The Ropucha class (Polish for Toad), Soviet designation Project 775, is a class of landing ships (large landing ship in Soviet classification) built in Poland for the Soviet Navy. The ships were built in Poland in the Stocznia Północna shipyards in Gdańsk. Designed for beach landings, they can carry a 450-ton cargo. The ships have both bow- and stern-doors for loading and unloading vehicles, and the  of vehicle deck stretches the length of the hull. Up to 25 armored personnel carriers can be embarked.

While designed for roll-on/roll-off operations, they can also be loaded using dockside cranes. For this purpose there is a long sliding hatch-cover above the bow section for access to the vehicle deck. There are no facilities for helicopters.

In total, 28 ships of this type were commissioned from 1975 to 1991. The last three ships were of the improved variant Project 775M, also called Ropucha II. These have improved defensive armament and accommodation for an increased number of troops.

Operational history

Most of the ships became part of the Russian Navy after the dissolution of the Soviet Union. They were used for landing troops at the Georgian port of Poti during the 2008 South Ossetia war and for deliveries of cargo during the Russian military intervention in the Syrian Civil War.

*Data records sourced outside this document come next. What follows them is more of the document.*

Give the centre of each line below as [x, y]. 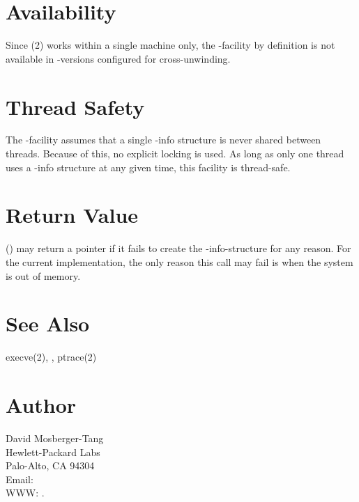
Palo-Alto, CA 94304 [50, 465]
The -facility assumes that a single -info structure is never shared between [163, 140]
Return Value [72, 215]
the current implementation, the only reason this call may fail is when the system [179, 261]
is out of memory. [43, 275]
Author [41, 405]
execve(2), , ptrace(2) [51, 357]
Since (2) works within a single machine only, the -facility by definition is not [170, 45]

One ship of the class was delivered to the South Yemen in 1979 and served the Yemeni Navy until 2002, before it was sold as a civilian cargo named Sam of Yemen. It was the only unit of this class in service outside the former Soviet Union.

On 3 August 2012, international media reported that three vessels of the class, Aleksandr Otrakovskiy, Georgiy Pobedonosets and Kondopoga would visit the Russian naval base in Tartus, Syria. The ships were part of the Northern Fleet. Earlier reports, quoting a source at the Russian general staff, said the ships would spend a few days in Tartus and would take on fresh supplies of food and water. British media added that the ships each had up to 120 marines on board.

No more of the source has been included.